A twig lay in his path, and it snagged one of the sacks, tearing it open and freeing dozens of eels. With still some 30 yards to the lake, and a growing clique of onlookers beginning to indignantly ask what he was doing, the bringer of eels began to panic. “I’m saving their lives!” he promised as he picked up the eels and began to toss them into the lake. “It was a pretty unusual thing to to see. So, not that surprising for 2020,” Andrew says. “It was one of those things where it’s like ‘Oh yeah this seems this seems totally, uh, on point.”

Dom wasn’t having it though. He’d caught a few of these black spotted eels before at the lake, in recent years—two-footers. They aren’t supposed to be there. In 2015, the Parks Department installed an eel ladder to help American eels cross the East 182nd Street Dam and repopulate the Bronx River, but Dom says they’re not native to Prospect Park, and according to the Prospect Park Alliance, they most definitely have not been stocked in the lake by the Parks Department. (Though this report, from 1971, says that a couple may have been tossed in by the sponsors of a fishing contest.) Dom was furious at what he saw as a damaging act. In a video captured during the event, Dom confronts the eel-bringer in futility, and pleads with him to stop, before resigning himself to observation. “You’re corrupt, dude,” he seethes.

The old heads who have always come to hunt the lake’s bass have seen fewer and fewer fish in recent years, and Dom is sure it’s the result of the dumping of invasive species. “That’s what’s messing up the whole ecosystem,” he says. “The eels populate like bunnies and they eat everything. So they’re stealing from the native fish.”

He suspects that the eels came from a pet-shop tank, the kind he often sees in his neighborhood.
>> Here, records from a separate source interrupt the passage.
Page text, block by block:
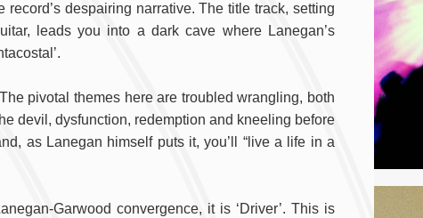
despairing narrative. The title track, setting
leads you into a dark cave where Lanegan’s
pivotal themes here are troubled wrangling, both
devil, dysfunction, redemption and kneeling before
as Lanegan himself puts it, you’ll “live a life in a
Garwood convergence, it is ‘Driver’. This is
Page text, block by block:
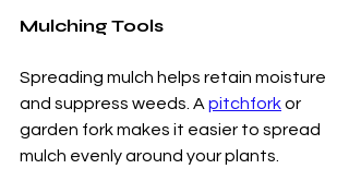
Mulching Tools
Spreading mulch helps retain moisture
and suppress weeds. A pitchfork or
garden fork makes it easier to spread
mulch evenly around your plants.
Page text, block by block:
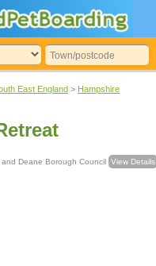
East England > Hampshire
Deane Borough Council View Details
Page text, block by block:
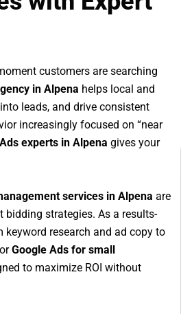
customers are searching
in Alpena helps local and
leads, and drive consistent
increasingly focused on “near
experts in Alpena gives your
services in Alpena are
strategies. As a results-
research and ad copy to
Google Ads for small
to maximize ROI without
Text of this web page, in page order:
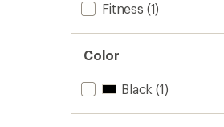
Fitness (1)
Color
Black (1)
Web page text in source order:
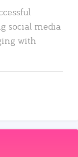
social media
with
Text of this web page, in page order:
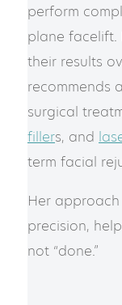
perform
plane
their results
recommends
surgical
fillers, and
term facial
Her
precision,
not “done.”
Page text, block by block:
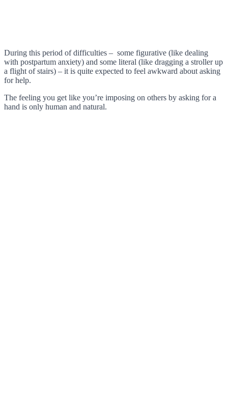
During this period of difficulties – some figurative (like dealing
with postpartum anxiety) and some literal (like dragging a stroller up
a flight of stairs) – it is quite expected to feel awkward about asking
for help.
The feeling you get like you’re imposing on others by asking for a
hand is only human and natural.
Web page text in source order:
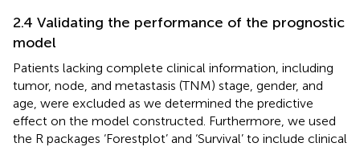
2.4 Validating the performance of the prognostic
model
Patients lacking complete clinical information, including
tumor, node, and metastasis (TNM) stage, gender, and
age, were excluded as we determined the predictive
effect on the model constructed. Furthermore, we used
the R packages ‘Forestplot’ and ‘Survival’ to include clinical
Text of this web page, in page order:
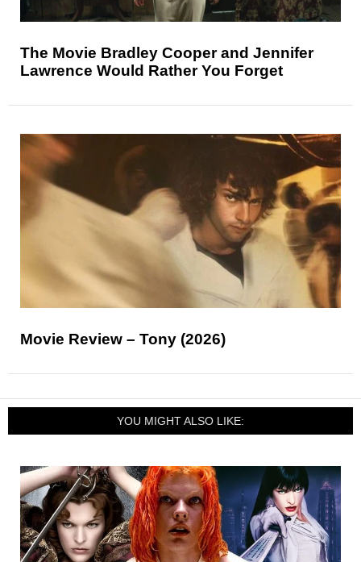
The Movie Bradley Cooper and Jennifer
Lawrence Would Rather You Forget
Movie Review – Tony (2026)
YOU MIGHT ALSO LIKE:
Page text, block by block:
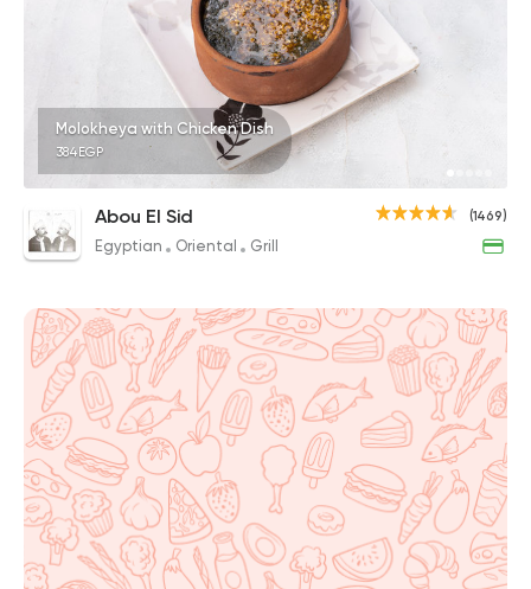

Maybe something had gone wrong with the tanks, he suggests, and the eels had begun a slow in-store death, so the eel liberator had headed over to the park to perhaps save them. They were moving so slowly as they were released, he thought, that they had to have been struggling for a while.

Andrew called the police, who seemed as surprised as he was, but were relatively unhelpful. He later called 311, where he was informed that there was no clear protocol for a complaint about the dumping of live eels in a lake, and transferred back to the cops.

Dom and his wife, for their part, stayed in the park for two more hours, attempting to flag down a policeman—to no avail. “There were like three paddy wagons that had their lights on, but they kept passing us. I was waving my arms wearing a white T-shirt under the lights. They could see me and they kept going,” Dom said. “What if I had really been in trouble like with something else?”